Si queremos responder correctamente, estamos obligados a recurrir a la noción de catarsis colectiva. En toda sociedad, en toda colectividad, existe, debe existir, un canal, una puerta de salida por la que las energías acumuladas bajo forma de agresividad, puedan ser liberadas. A eso se dirigen los juegos en las instituciones para niños, los psicodramas en las curas colectivas y, de una forma más general, los semanarios ilustrados para los jóvenes. Cada tipo de sociedad exige, naturalmente, una forma de catarsis determinada. Las historias de Tarzán, de exploradores de doce años, de Mickey, y todas las revistas ilustradas, persiguen una verdadera represión de la agresividad colectiva. Son revistas escritas por los blancos, destinadas a pequeños blancos. Pero el drama se sitúa aquí. En las Antillas, y nosotros tenemos muchas razones para pensar que la situación es análoga es las otras colonias, jóvenes indígenas devoran las mismas historias ilustradas. Y el Lobo, el Diablo, El Genio Malo, el Mal, el Salvaje están siempre representados por un negro o un indio y, como siempre hay una identificación con el vencedor, el pequeño negro se hace explorador, aventurero, misionero «que se arriesga a ser comido por los malvados negros», tan fácilmente como el pequeño blanco. Se nos dirá que esto no es muy importante; pero es porque no se ha reflexionado en absoluto sobre el papel de estos tebeos. He aquí lo que dice sobre ellos G. Legman:
Con pocas excepciones, todo niño estadounidense que en 1938 tuviera entre seis y doce años habrá absorbido un estricto mínimo de 18.000 escenas de tortura feroz y de violencia sanguinaria […]. Los estadounidenses son el único pueblo moderno, con la excepción de los bóers, que, recuerde la humanidad, ha barrido totalmente del suelo en el que se ha instalado a la población autóctona6. Sólo Estados Unidos podía entonces tener una mala conciencia nacional que aplacar forjando el mito del «Bad Injun»7 para poder enseguida reintroducir la figura histórica del honorable Piel Roja que defiende sin éxito su suelo contra los invasores armados de biblias y fusiles; el castigo que merecemos sólo puede ser evitado negando la responsabilidad del mal, devolviendo la culpa a la víctima; probando (al menos ante nuestros ojos) que al golpear el primer y único golpe actuábamos simplemente en legítima defensa […].

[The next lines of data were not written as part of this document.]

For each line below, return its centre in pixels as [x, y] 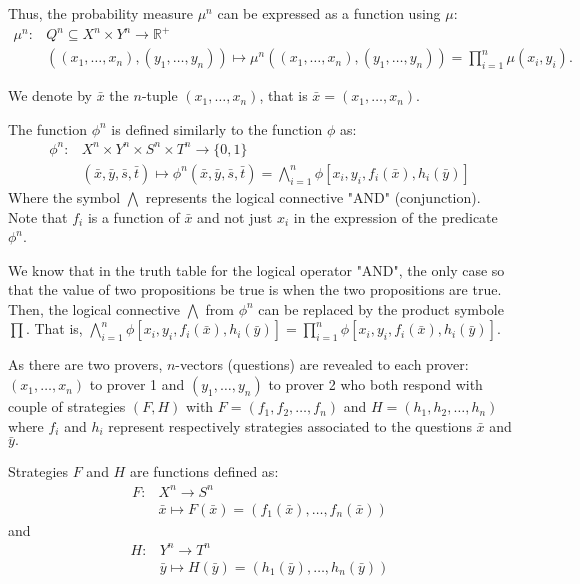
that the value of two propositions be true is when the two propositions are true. [255, 289]
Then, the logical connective [94, 308]
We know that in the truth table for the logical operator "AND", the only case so [256, 269]
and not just [235, 216]
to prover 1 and [137, 384]
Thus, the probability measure [100, 13]
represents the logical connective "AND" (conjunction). [313, 196]
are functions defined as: [204, 471]
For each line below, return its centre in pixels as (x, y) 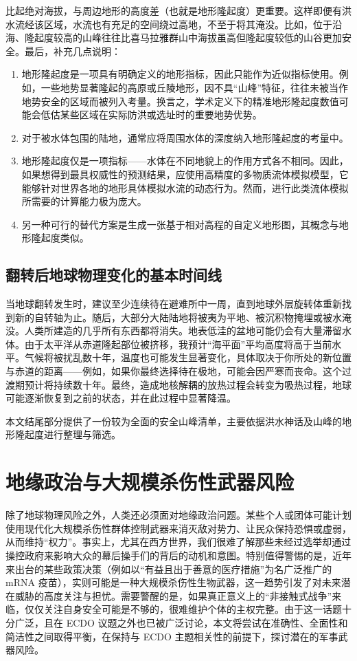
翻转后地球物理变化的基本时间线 (114, 275)
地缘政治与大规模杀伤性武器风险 (150, 482)
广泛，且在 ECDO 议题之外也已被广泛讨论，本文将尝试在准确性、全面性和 (181, 622)
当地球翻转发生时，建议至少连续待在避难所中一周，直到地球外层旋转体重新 (174, 304)
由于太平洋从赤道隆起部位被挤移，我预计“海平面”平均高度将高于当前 (178, 344)
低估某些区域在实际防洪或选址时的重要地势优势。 (151, 115)
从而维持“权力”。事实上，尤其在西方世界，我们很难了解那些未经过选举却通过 (178, 542)
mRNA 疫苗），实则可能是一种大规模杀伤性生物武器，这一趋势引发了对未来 (173, 582)
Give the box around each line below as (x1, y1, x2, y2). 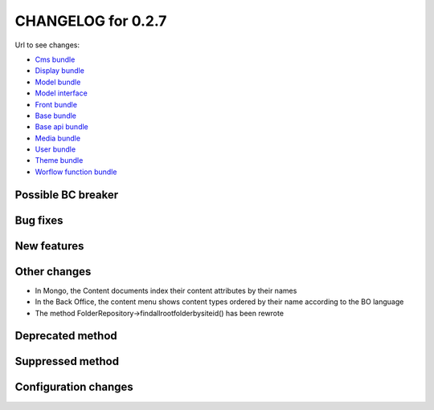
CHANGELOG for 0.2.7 (14, 12, 167, 30)
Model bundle (35, 77, 81, 87)
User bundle (35, 144, 76, 154)
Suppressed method (14, 355, 120, 368)
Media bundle (35, 133, 80, 143)
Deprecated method (14, 329, 118, 343)
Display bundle (35, 66, 84, 75)
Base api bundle (35, 122, 88, 132)
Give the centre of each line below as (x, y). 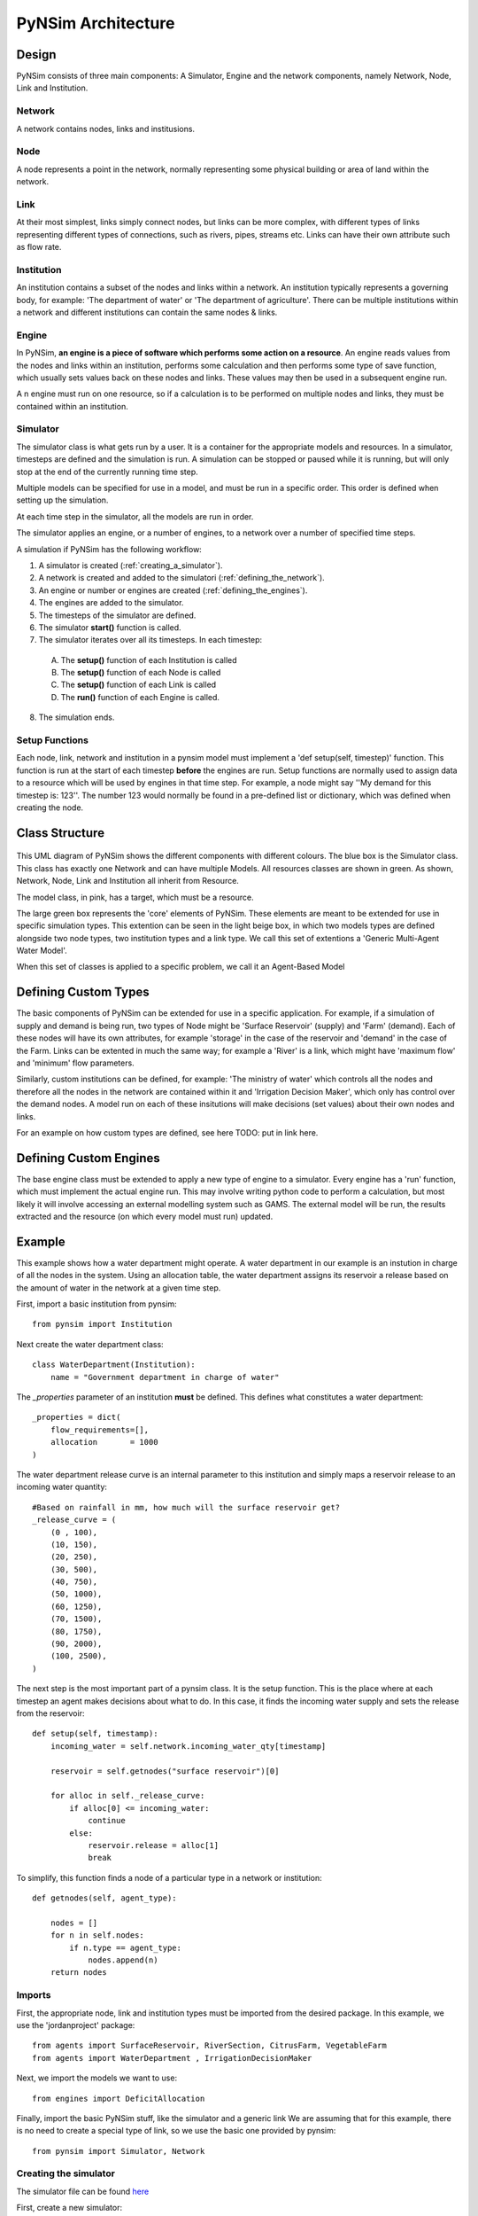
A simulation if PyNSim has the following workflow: (109, 549)
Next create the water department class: (90, 1344)
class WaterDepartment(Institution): (114, 1365)
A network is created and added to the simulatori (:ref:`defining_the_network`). (181, 578)
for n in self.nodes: (97, 1935)
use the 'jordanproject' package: (76, 2025)
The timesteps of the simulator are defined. (117, 615)
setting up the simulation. (62, 500)
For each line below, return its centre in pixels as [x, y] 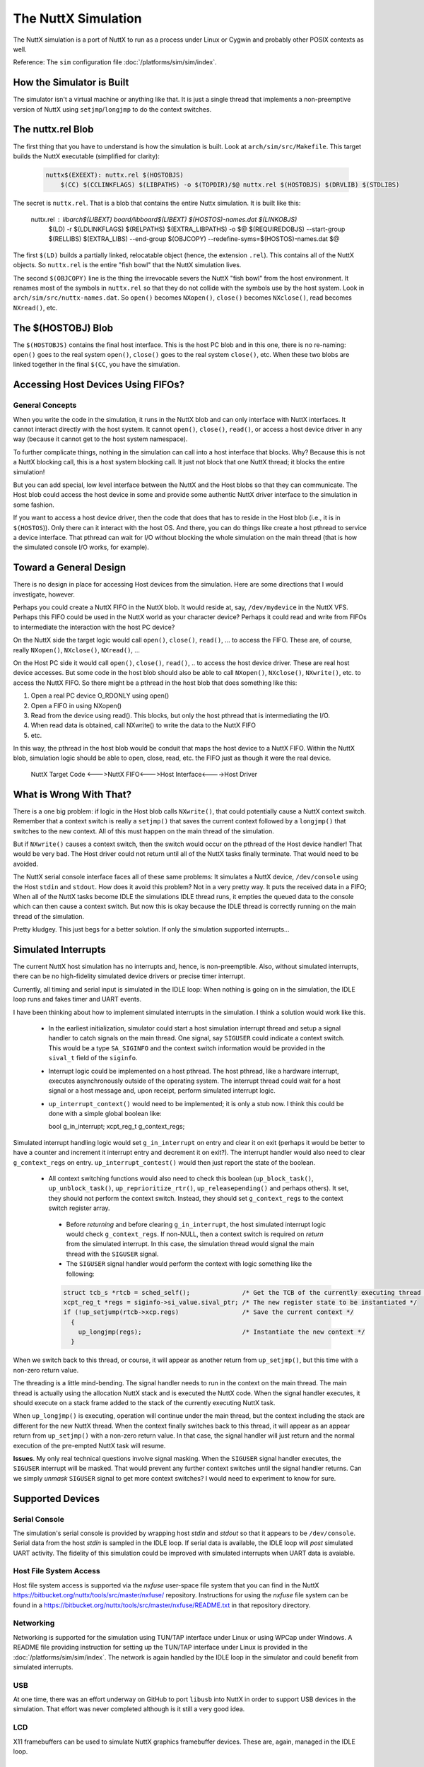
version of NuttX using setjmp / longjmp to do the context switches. [112, 109]
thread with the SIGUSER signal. [112, 1254]
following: [80, 1274]
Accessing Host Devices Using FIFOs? [99, 385]
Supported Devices [57, 1498]
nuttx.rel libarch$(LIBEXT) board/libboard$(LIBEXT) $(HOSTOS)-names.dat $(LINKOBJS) [164, 219]
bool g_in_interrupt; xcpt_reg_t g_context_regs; [117, 1127]
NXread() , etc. [35, 307]

Contemplando las repercusiones de estas historias ilustradas sobre la cultura americana, el autor escribe además:
Sigue abierta la cuestión de saber si esta fijación maníaca por la violencia y la muerte sustituye a una sexualidad censurada o si no tiene más bien por función el canalizar, por la vía que la censura sexual ha dejado libre, el deseo de agresión de los niños y de los adultos contra la estructura económica y social que, no obstante, con su propio consentimiento, los pervierte. En los dos casos, la causa de la perversión, ya sea de orden sexual o económico, es esencial; por eso, mientras no seamos capaces de enfrentarnos a estas represiones fundamentales, todo ataque que se dirija contra estos sencillos procedimientos de evasión, como los comic books, seguirá siendo futil8.
En las Antillas, el joven negro, que en la escuela no deja de repetir «nuestros ancestros, los galos»9 se identifica con el explorador, el civilizador, el blanco que lleva la verdad a los salvajes, una verdad toda blanca. Hay identificación, es decir, que el joven negro adopta subjetivamente una actitud de blanco. Carga al héroe, que es blanco, con toda su agresividad (que, en esa edad, se relaciona estrechamente con la oblatividad: una oblativ...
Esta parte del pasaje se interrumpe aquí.